# libraries
library(simts)
library(gmwmx)
phase =     0.45
amplitude = 2.5
sigma2_wn =       15
sigma2_powerlaw = 10
d =               0.4
bias =            0
trend =           5/365.25
cosU =            amplitude*cos(phase)
sinU =            amplitude*sin(phase)

Let us consider a period of 5 year with daily observations:

n = 5*365

Using functions implemented in simts, we generate realizations from the sum of a White noise and PowerLaw process.
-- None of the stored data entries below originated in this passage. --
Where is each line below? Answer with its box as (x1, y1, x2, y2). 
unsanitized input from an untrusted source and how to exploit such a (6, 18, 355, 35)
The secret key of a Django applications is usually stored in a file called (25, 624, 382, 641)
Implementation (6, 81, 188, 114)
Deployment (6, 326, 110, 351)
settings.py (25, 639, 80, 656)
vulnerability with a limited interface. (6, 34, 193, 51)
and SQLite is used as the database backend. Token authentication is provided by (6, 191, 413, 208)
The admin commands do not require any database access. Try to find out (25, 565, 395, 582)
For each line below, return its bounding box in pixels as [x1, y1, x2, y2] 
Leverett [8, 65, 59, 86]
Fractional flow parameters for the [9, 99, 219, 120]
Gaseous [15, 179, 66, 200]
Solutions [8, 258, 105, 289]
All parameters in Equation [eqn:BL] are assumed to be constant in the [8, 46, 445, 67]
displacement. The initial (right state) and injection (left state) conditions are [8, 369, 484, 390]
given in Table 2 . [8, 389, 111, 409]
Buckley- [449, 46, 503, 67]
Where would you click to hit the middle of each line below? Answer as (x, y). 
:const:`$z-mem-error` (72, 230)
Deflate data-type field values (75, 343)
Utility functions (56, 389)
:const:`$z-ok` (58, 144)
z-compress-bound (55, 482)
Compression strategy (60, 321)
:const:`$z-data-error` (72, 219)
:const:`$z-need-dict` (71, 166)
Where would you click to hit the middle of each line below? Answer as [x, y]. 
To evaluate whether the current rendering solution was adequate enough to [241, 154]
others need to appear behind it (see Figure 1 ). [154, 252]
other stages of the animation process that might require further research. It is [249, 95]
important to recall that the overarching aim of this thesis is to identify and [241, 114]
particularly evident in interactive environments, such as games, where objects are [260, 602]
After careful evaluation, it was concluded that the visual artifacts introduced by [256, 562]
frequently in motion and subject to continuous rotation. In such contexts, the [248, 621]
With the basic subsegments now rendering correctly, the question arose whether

Note that the functions that enable to generate stochastic models that include Power Law process, Matèrn process or Fractional Gaussian noise are (for now) only available from the development version of the package simts that can be easily installed with:

install.packages("devtools")
devtools::install_github("SMAC-Group/simts")
model_i = WN(sigma2 = sigma2_wn) + PLP(sigma2 = sigma2_powerlaw, d = d)
# define time at which there are jumps
jump_vec =  c(600, 1200)
jump_height = c(20, 30)

# define myseed
myseed=123

We generate residuals from the stochastic model

# generate residuals
eps = simts::gen_gts(model = model_i, n= n)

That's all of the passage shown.